Ruy Barrozo - 15 de março de 2018, 01:42

Saiba como escolher o porcelanato para seu projeto. A arquiteta Marina Carvalho dá dicas para facilitar a decisão.

No desenvolvimento de um novo projeto ou reforma, um dos itens fundamentais a serem definidos são os acabamentos.

Sempre em alta no décor, os porcelanatos têm sido cada vez mais utilizados em diversos ambientes, seja para aplicação de pisos, paredes, e fachadas.

Mas como escolher o melhor porcelanato para cada ambiente?

E quais os principais modelos?

A convite da Kinta Home Decor, a arquiteta Marina Carvalho reuniu algumas dicas para facilitar a decisão na hora da compra.

Antes de fazer a escolha de um porcelanato é importante definir os espaços e suas funções.

“Existem produtos específicos para área interna e externa, para parede e outros para piso e produtos para alto e baixo tráfego. Grandes formatos de porcelanato, por terem áreas menores de rejunte, nos dão a sensação dos espaços serem mais amplos, ocorre o contrário com peças de formato menor. Além disso, fazer a paginação dos revestimentos a serem utilizados ajuda também a evitar desperdícios”, explica a arquiteta Marina Carvalho.

Para ambientes como banheiros, tecnicamente chamados de áreas molhadas, a arquiteta afirma que é necessário seguir algumas normas.

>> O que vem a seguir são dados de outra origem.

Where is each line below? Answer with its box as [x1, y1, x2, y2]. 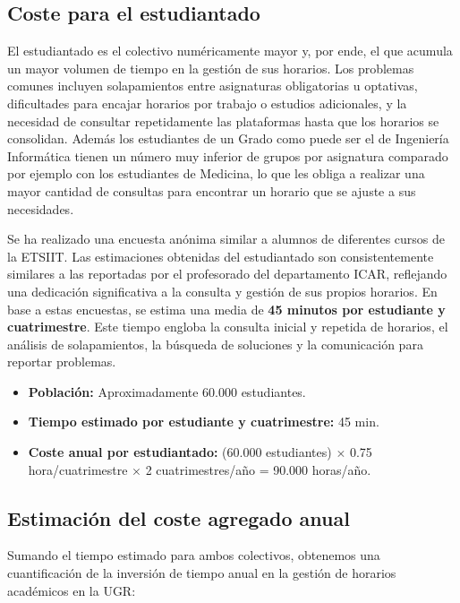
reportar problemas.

“Indico peças com textura que chamamos de natural ou acetinada. Esse tipo de porcelanato, que oferece maior resistência ao atrito, pode impedir que acidentes ocorram por estarem escorregadios”, recomenda.

Já para ambientes como sala e quartos, a profissional sugere materiais retificados e com junta seca, que permite uma maior uniformidade nos ambientes.

Nesse caso, é possível apostar em peças polidas, pois esses espaços não são considerados áreas molhadas.

Entre os principais tipos de porcelanatos estão os polidos e os naturais. Segundo a arquiteta Marina Carvalho, cada um deve ser especificado de acordo com a funcionalidade e o efeito desejado.

“Em alguns momentos, o material é o ponto focal de um ambiente, por isso utilizar cores, texturas e optar por um acabamento polido causam maior efeito”, recomenda.

Para garantir a qualidade no trabalho finalizado, a mão de obra é essencial, por isso é fundamental contratar um profissional especializado.

“Uma especificação errada pode gerar acidentes e desperdícios. Por exemplo: pisos polidos podem ser colocados em área molhadas, o que pode causar acidentes. Grandes formatos em áreas pequenas podem gerar um grande número de recortes, o que diminuirá o aproveitamento das peças”, finaliza a arquiteta Marina Carvalho.